Suppose there is a trajectory through a 2D Euclidean plane:
$$\begin{eqnarray} r :\ &\mathbb{R} &\to \mathbb{R}^{2} \\ &t &\mapsto \left(x(t),y(t)\right) \end{eqnarray}$$
The length of this trajectory is the functional
$$ l[r] = \int\mathrm{d}t\sqrt{\left(\frac{\mathrm{d}x}{\mathrm{d}t}\right)^{2} + \left(\frac{\mathrm{d}y}{\mathrm{d}t}\right)^{2}}$$
When you vary $l[r]$ keeping the endpoints fixed, then when $\frac{\delta l}{\delta r} = 0$ $r$ is a straight line between the endpoints. For any non-extremal length (i.e., any non-straight trajectory) between the endpoints, there are always at least two possible trajectories with that length in $\mathbb{R}^{2}$. In $\mathbb{R}^{3}$ there are an infinite number of non-straight trajectories with any given length.

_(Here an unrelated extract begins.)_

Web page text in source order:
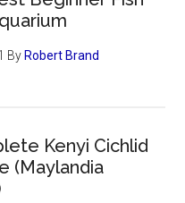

Now, in physics we often use the similar functional
$$ A[r] = \int\mathrm{d}t\left[\left(\frac{\mathrm{d}x}{\mathrm{d}t}\right)^{2} + \left(\frac{\mathrm{d}y}{\mathrm{d}t}\right)^{2}\right] $$
(with some mass coefficient that's unimportant when dealing with a single particle) to find the trajectory of a free particle. Obviously $A[r]$ has the same extremum as $l[r]$ because the positive square root is a monotonic positive function, and this is how the action is often motivated. However, I'm interested in the non-extremal paths, specifically: does using the action eliminate some of the redundancy that is present in the length?
Or, to put it another way: if there are two paths with the same length and the same endpoints, $l[r] = l[r']$, will their actions be equal, $A[r] \overset{?}{=} A[r']$?
Apologies for any mathematical imprecision in the question.